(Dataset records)
__________________________________________________
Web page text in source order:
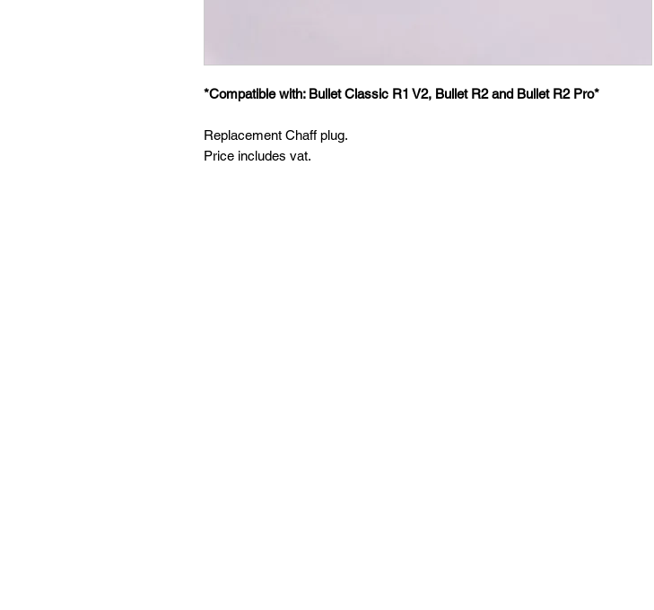
*Compatible with: Bullet Classic R1 V2, Bullet R2 and Bullet R2 Pro*
Replacement Chaff plug.
Price includes vat.
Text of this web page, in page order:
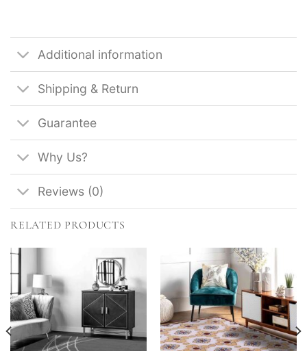
Additional information
Shipping & Return
Guarantee
Why Us?
Reviews (0)
RELATED PRODUCTS
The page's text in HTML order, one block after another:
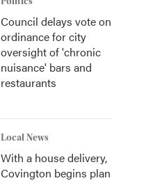
Council delays vote on
ordinance for city
oversight of 'chronic
nuisance' bars and
restaurants
Local News
With a house delivery,
Covington begins plan
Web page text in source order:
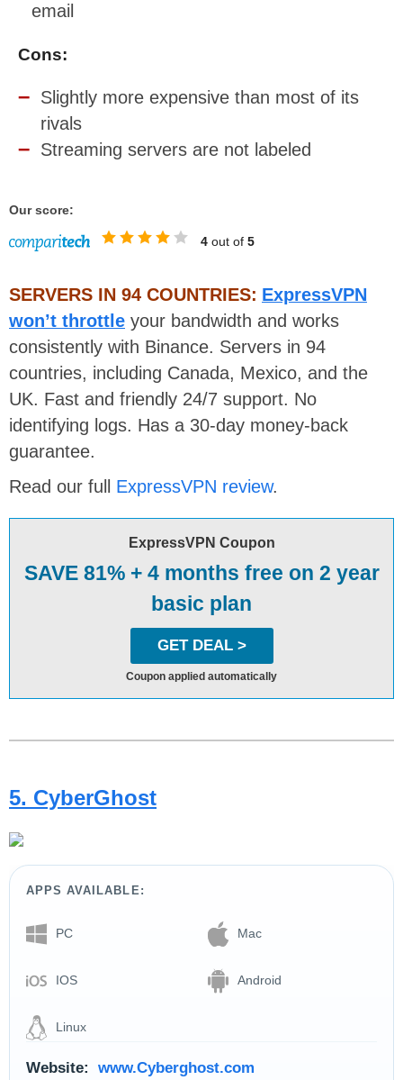
email
Cons:
Slightly more expensive than most of its
rivals
Streaming servers are not labeled
Our score:
4 out of 5
SERVERS IN 94 COUNTRIES: ExpressVPN
won’t throttle your bandwidth and works
consistently with Binance. Servers in 94
countries, including Canada, Mexico, and the
UK. Fast and friendly 24/7 support. No
identifying logs. Has a 30-day money-back
guarantee.
Read our full ExpressVPN review.
ExpressVPN Coupon
SAVE 81% + 4 months free on 2 year
basic plan
GET DEAL >
Coupon applied automatically
5. CyberGhost
APPS AVAILABLE:
PC Mac
IOS Android
Linux
Website: www.Cyberghost.com
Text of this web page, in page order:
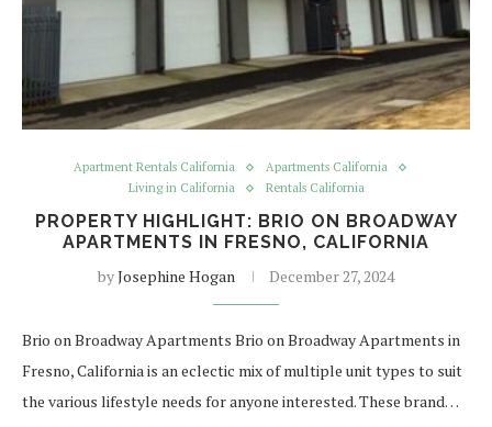
Apartment Rentals California
Apartments California
Living in California
Rentals California
PROPERTY HIGHLIGHT: BRIO ON BROADWAY
APARTMENTS IN FRESNO, CALIFORNIA
byJosephine Hogan December 27, 2024
Brio on Broadway Apartments Brio on Broadway Apartments in
Fresno, California is an eclectic mix of multiple unit types to suit
the various lifestyle needs for anyone interested. These brand…
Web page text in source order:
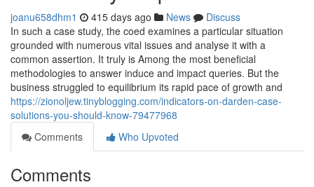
__________________________________________________
YOUR TASK -> Repeat the entries word for word and skip the pictures.

WRITTEN SOLUTION ->
Web page text in source order:
*Compatible with: Bullet Classic R1 V2, Bullet R2 and Bullet R2 Pro*
Replacement Chaff plug.
Price includes vat.
Text of this web page, in page order:
Additional information
Shipping & Return
Guarantee
Why Us?
Reviews (0)
RELATED PRODUCTS
The page's text in HTML order, one block after another:
Council delays vote on
ordinance for city
oversight of 'chronic
nuisance' bars and
restaurants
Local News
With a house delivery,
Covington begins plan
Web page text in source order:
email
Cons:
Slightly more expensive than most of its
rivals
Streaming servers are not labeled
Our score:
4 out of 5
SERVERS IN 94 COUNTRIES: ExpressVPN
won’t throttle your bandwidth and works
consistently with Binance. Servers in 94
countries, including Canada, Mexico, and the
UK. Fast and friendly 24/7 support. No
identifying logs. Has a 30-day money-back
guarantee.
Read our full ExpressVPN review.
ExpressVPN Coupon
SAVE 81% + 4 months free on 2 year
basic plan
GET DEAL >
Coupon applied automatically
5. CyberGhost
APPS AVAILABLE:
PC Mac
IOS Android
Linux
Website: www.Cyberghost.com
Text of this web page, in page order:
Apartment Rentals California
Apartments California
Living in California
Rentals California
PROPERTY HIGHLIGHT: BRIO ON BROADWAY
APARTMENTS IN FRESNO, CALIFORNIA
byJosephine Hogan December 27, 2024
Brio on Broadway Apartments Brio on Broadway Apartments in
Fresno, California is an eclectic mix of multiple unit types to suit
the various lifestyle needs for anyone interested. These brand…
Web page text in source order:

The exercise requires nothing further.